La mostra SAMURAI, unitamente al calendario degli eventi collaterali, intende soffermarsi sulla valenza archetipica di questa straordinario personaggio, andando oltre gli aspetti marziali e scavando nell'insieme delle sue caratteristiche, facendone emergere la complessità di esperienze, la preparazione spirituale e intellettuale, oltre che il valore sociale e storico che ha rappresentato e che rappresenta ancora oggi per il Giappone.
FUWARI a PALAZZO REALE di Tomoko Nagao
a cura di Elisa Camesasca
Organizzazione e produzione: Christian Gancitano, Associazione Atelier Spazio Xpò
A Palazzo Reale, da giovedì 26 marzo 2009, verrà presentata l'installazione Fuwari a Palazzo Reale dell'artista giapponese Tomoko Nagao (Nagoya 1976).
L'evento si inserisce nell'ambito della mostra sui Samurai, promossa da Palazzo Reale in collaborazione con la Fondazione Antonio Mazzotta, e di tutta una serie di manifestazioni collaterali alla mostra volte a far conoscere alla città di Milano la complessità della cultura giapponese.
Contenuti:
Fuwari, ultima creazione di Tomoko, è una scultura gonfiabile alta 2,5 metri che sintetizza perfettamente i canoni artistici ed estetici della generazione di artisti post Nara e post Murakami, la cosiddetta generazione Micropop, a cui Tomoko appartiene.

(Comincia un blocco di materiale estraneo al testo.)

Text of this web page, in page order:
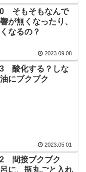
そもそもなんで
が無くなったり、
なるの？
2023.09.08
酸化する？しな
にブクブク
2023.05.01
間接ブクブク
に、瓶丸ごと入れ
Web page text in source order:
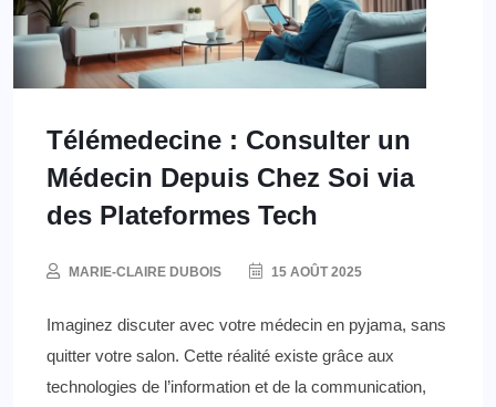
Télémedecine : Consulter un
Médecin Depuis Chez Soi via
des Plateformes Tech
MARIE-CLAIRE DUBOIS 15 AOÛT 2025
Imaginez discuter avec votre médecin en pyjama, sans
quitter votre salon. Cette réalité existe grâce aux
technologies de l’information et de la communication,
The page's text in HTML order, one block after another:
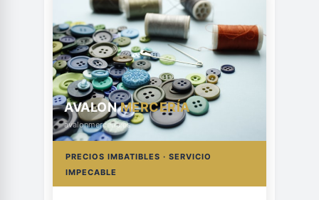
AVALONMERCERÍA
avalonmerceria.es
PRECIOS IMBATIBLES · SERVICIO
IMPECABLE
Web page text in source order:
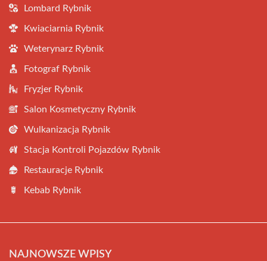
Lombard Rybnik
Kwiaciarnia Rybnik
Weterynarz Rybnik
Fotograf Rybnik
Fryzjer Rybnik
Salon Kosmetyczny Rybnik
Wulkanizacja Rybnik
Stacja Kontroli Pojazdów Rybnik
Restauracje Rybnik
Kebab Rybnik
NAJNOWSZE WPISY
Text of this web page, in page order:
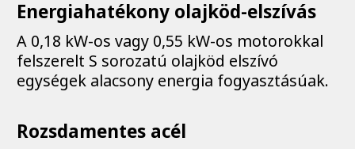
Energiahatékony olajköd-elszívás
A 0,18 kW-os vagy 0,55 kW-os motorokkal
felszerelt S sorozatú olajköd elszívó
egységek alacsony energia fogyasztásúak.
Rozsdamentes acél
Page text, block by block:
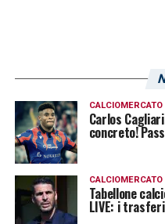
CALCIOMERCATO
Carlos
concreto!
CALCIOMERCATO
Tabellone
LIVE: i
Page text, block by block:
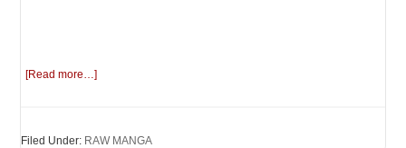
[Read more…]
Filed Under: RAW MANGA
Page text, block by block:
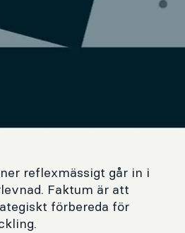
reflexmässigt går in i
Faktum är att
förbereda för
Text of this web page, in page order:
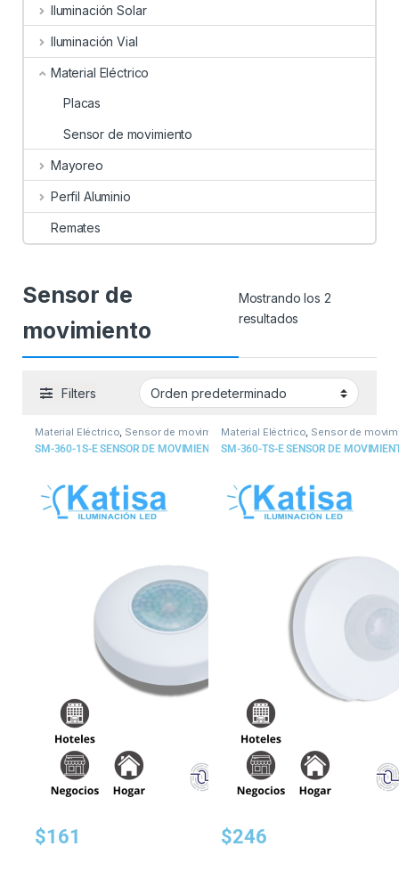
Iluminación Solar
Iluminación Vial
Material Eléctrico
Placas
Sensor de movimiento
Mayoreo
Perfil Aluminio
Remates
Sensor de
movimiento
Mostrando los 2
resultados
Filters
Material Eléctrico, Sensor de movimiento
SM-360-1S-E SENSOR DE MOVIMIENTO 360 GRADOS 100-240V
$161
Material Eléctrico, Sensor de
SM-360-TS-E SENSOR DE
$246
Mostrando los 2 resultados
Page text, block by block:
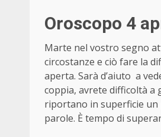
Oroscopo 4
Marte nel vostro segno
circostanze e ciò fare la
aperta. Sarà d’aiuto a
coppia, avrete difficoltà a
riportano in superficie un
parole. È tempo di
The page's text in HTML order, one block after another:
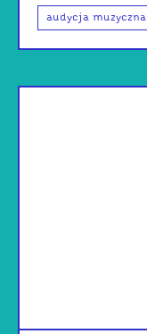
audycja muzyczna
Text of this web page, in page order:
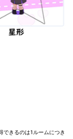
できるのは1ルームにつき
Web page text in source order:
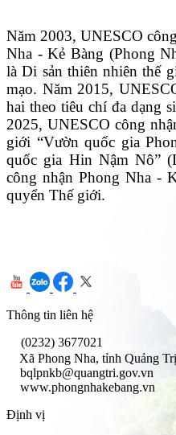
Năm 2003, UNESCO
Nha - Kẻ Bàng (Phong
là Di sản thiên nhiên thế
mạo. Năm 2015,
hai theo tiêu chí đa dạng
2025, UNESCO công
giới “Vườn quốc gia
quốc gia Hin Nậm Nô”
công nhận Phong Nha -
quyển Thế giới.
Thông tin liên hệ
(0232) 3677021
Xã Phong Nha, tỉnh Quảng Trị
bqlpnkb@quangtri.gov.vn
www.phongnhakebang.vn
Định vị
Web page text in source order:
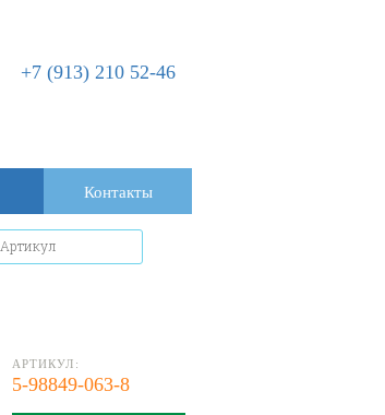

Nata in Giappone nel decennio 1968/78 insieme alla diffusione di massa di manga e di anime cartoons (nel 1975/76 viene creata Hello Kitty, della Sanrio; dei primi anni 70 è l'invenzione di Nagai dei Magin-ga, giganti robot combattenti pilotati da ragazzi giovani che rivoluzioneranno l'immaginario collettivo anche in occidente), quella Micropop è una generazione creativa che ha trascorso l'infanzia in un Paese ricco, ma è cresciuta alla fine degli anni 80 quando il Giappone ha iniziato a entrare in una fase di recessione economica.
Gli artisti Micropop si pongono nei confronti della cultura dominante con atteggiamenti e relazioni "minori" che mirano a svelare potenzialità nascoste in situazioni e oggetti apparentemente insignificanti, e scorgono la possibilità di ritrovare se stessi in una quotidianità difficile e alienante creando nuove prospettive attraverso piccoli gesti e scappando dalle convenzioni con l'aiuto dell'immaginazione.
A partire dal concetto di "Superflat", redatto da Murakami come nuovo manifesto della sua arte, questi artisti si riappropriano dei canoni estetici dell'arte tradizionale giapponese quali bidimensionalità, semplicità ed essenzialità della linea, profondità ottenuta tramite l'uso del colore ed esagerazione di alcune parti del corpo. Rielaborate in seguito attraverso la tecnologia digitale, le immagini del loro background iconografico arrivano alle attuali forme artistiche con caratteristiche di immediatezza comunicativa e semplicità accattivante, proprio come Hello Kitty, che ha lo stesso potere di riconoscibilità del logo e le medesime proprietà dell'oggetto di consumo di massa customizzabile (da "customize"), personalizzabile.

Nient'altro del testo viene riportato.